Его воины приблизились, и Ивлад понял: у него не получится самому проехать дальше, пока Военег не отзовёт бойцов и не уйдёт с дороги сам. Внутри всё похолодело. Ивлад сглотнул.
– Военег… Прошу.
– Ты просишь. А старший царевич бы приказал. – Воевода покачал головой, будто Ивлад безмерно его разочаровал. – Вяжите.
Ивлад сперва не понял, к кому относилось последнее слово, но дружинники вдруг подобрались вплотную, а воевода взял Звездочёта под уздцы.
– Военег!
Ближайший дружинник размахнулся и ударил Ивлада палицей по затылку. Последним, что видел царевич, была кричащая Лита, которую стягивали с коня.
Глава 9. Царский пир
Короткий зимний день уже догорал последними багряными вспышками, когда отряд Ружана приблизился к Азобору. Рагдай уверял, что бечёвка мельника печёт ему запястье – значит, и Литу увезли в этом направлении.
Домир держался в стороне от брата и сына воеводы. Казалось, что от малейшей искры они оба взорвутся гневом.
– Если старик нас обманул, завтра же его мельница будет полыхать, а сам он – висеть на суку, – прорычал Ружан, в который раз недоверчиво глядя на Рагдая.
– Зачем ему обманывать? – Тот недовольно поджал губы. Он всегда принимал недоверие и злость Ружана на свой счёт и становился замкнутым. – И я тоже не вру тебе.
Ружан выдохнул сквозь стиснутые зубы.
– Значит, птица уже в Азоборе? И кто же её туда отвёз? Колдун, который наслал на нас буран, а потом растворился в воздухе?
– Почём мне знать? – огрызнулся Рагдай. – Приедем, и увидишь.

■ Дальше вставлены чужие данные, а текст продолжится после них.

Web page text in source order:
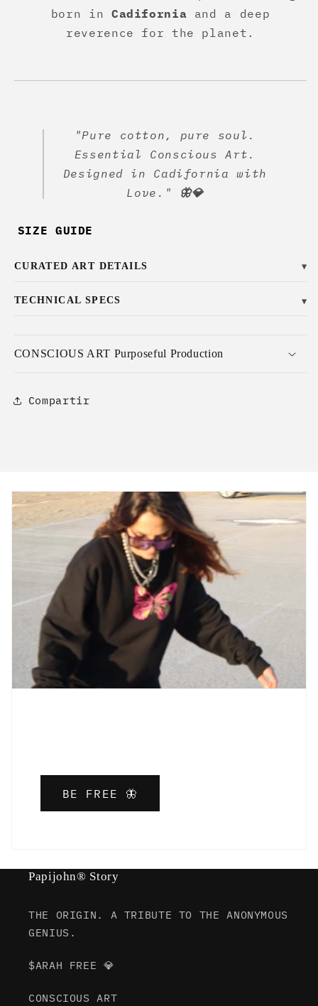
born in Cadifornia and a deep
reverence for the planet.
"Pure cotton, pure soul.
Essential Conscious Art.
Designed in Cadifornia with
Love."
🦋💎
SIZE GUIDE
CURATED ART DETAILS ▼
TECHNICAL SPECS ▼
CONSCIOUS ART Purposeful Production
Compartir
BE FREE 🦋
Papijohn® Story
THE ORIGIN. A TRIBUTE TO THE ANONYMOUS
GENIUS.
$ARAH FREE 💎
CONSCIOUS ART
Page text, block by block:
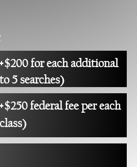
for each additional
5 searches)
federal fee per each
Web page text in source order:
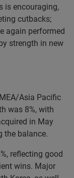
is encouraging,
cutbacks;
again performed
strength in new
Asia Pacific
was 8%, with
in May
the balance.
reflecting good
wins. Major
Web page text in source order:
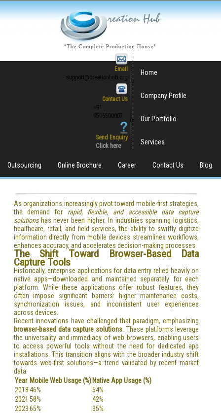
Email
support@creationhub.org
Contact Us
+91
9506500007
Send Enquiry
Click here
Home
Company Profile
Our Portfolio
Services
Outsourcing Online Brochure Career Contact Us Blog
As organizations increasingly pivot toward mobile-first strategies,
the demand for rapid, flexible, and accessible data capture
solutionshas never been higher. In industries spanning logistics,
healthcare, retail, and field services, the ability to swiftly digitize
information directly from mobile devices streamlines workflows,
enhances accuracy, and accelerates decision-making processes.
The Shift Toward Browser-Based Data
Capture Tools
Historically, enterprise applications for data entry relied heavily on
native apps—downloaded and maintained separately for each
platform. While these applications offer robust features, they
often impose significant barriers: higher maintenance costs,
synchronization issues, and inconsistent user experiences
across devices.
Recent innovations have challenged that paradigm, emphasizing
browser-based data capture solutions . These platforms leverage
the universality and immediacy of web browsers, enabling users
to access powerful tools without the need for dedicated app
installations. This transition aligns with the broader industry shift
towards web-first solutions—a trend validated by recent market
data:
Year Mobile Web Usage (%) Native App Usage (%)
201846%
54%
2021 58%
42%
202365%
35%
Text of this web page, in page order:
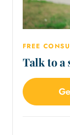
FREE
Talk to a
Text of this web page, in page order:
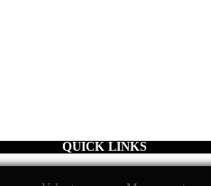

Домир молчал, но чувствовал: Рагдай говорит правду, Лита действительно где-то там, впереди. Теплел в груди маленький огонёк, а перед глазами уже не мелькали белые вспышки, значит, метель больше не воет вокруг замерзающей девоптицы. Внезапная мысль – невероятная, безумная – шевельнулась в голове: вдруг это Ивлад сумел их обхитрить? Но как? Домир ведь сам видел, как Ружан привязал раздетого брата и оставил на морозе. Видел и ничего не сделал. Даже не попытался.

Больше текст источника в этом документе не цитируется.